=== Stored data ===
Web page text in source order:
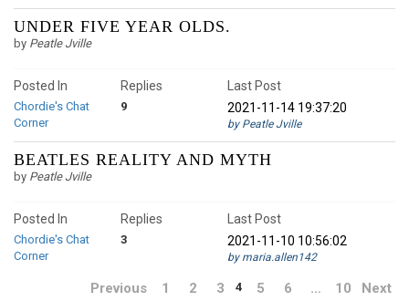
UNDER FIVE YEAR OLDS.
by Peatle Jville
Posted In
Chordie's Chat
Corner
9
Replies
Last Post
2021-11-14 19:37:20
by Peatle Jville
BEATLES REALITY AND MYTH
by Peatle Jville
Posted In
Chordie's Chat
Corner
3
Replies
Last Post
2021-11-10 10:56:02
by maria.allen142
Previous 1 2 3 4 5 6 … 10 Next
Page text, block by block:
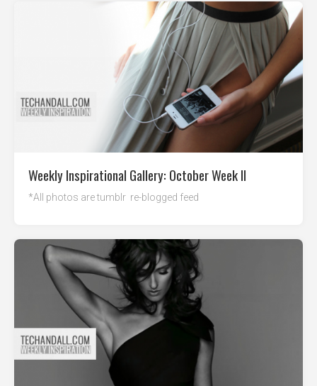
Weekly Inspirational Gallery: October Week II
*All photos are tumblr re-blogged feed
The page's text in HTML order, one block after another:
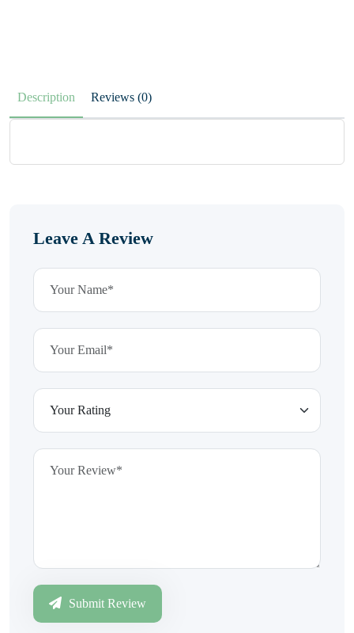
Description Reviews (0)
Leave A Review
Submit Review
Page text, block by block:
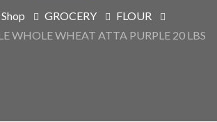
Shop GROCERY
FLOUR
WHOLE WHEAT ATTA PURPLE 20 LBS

=== Work instruction ===
Except for the pictures, return every line of the material exactly.

=== Task result ===
Web page text in source order:
UNDER FIVE YEAR OLDS.
by Peatle Jville
Posted In
Chordie's Chat
Corner
9
Replies
Last Post
2021-11-14 19:37:20
by Peatle Jville
BEATLES REALITY AND MYTH
by Peatle Jville
Posted In
Chordie's Chat
Corner
3
Replies
Last Post
2021-11-10 10:56:02
by maria.allen142
Previous 1 2 3 4 5 6 … 10 Next
Page text, block by block:
Weekly Inspirational Gallery: October Week II
*All photos are tumblr re-blogged feed
The page's text in HTML order, one block after another:
Description Reviews (0)
Leave A Review
Submit Review
Page text, block by block:
Shop GROCERY
FLOUR
WHOLE WHEAT ATTA PURPLE 20 LBS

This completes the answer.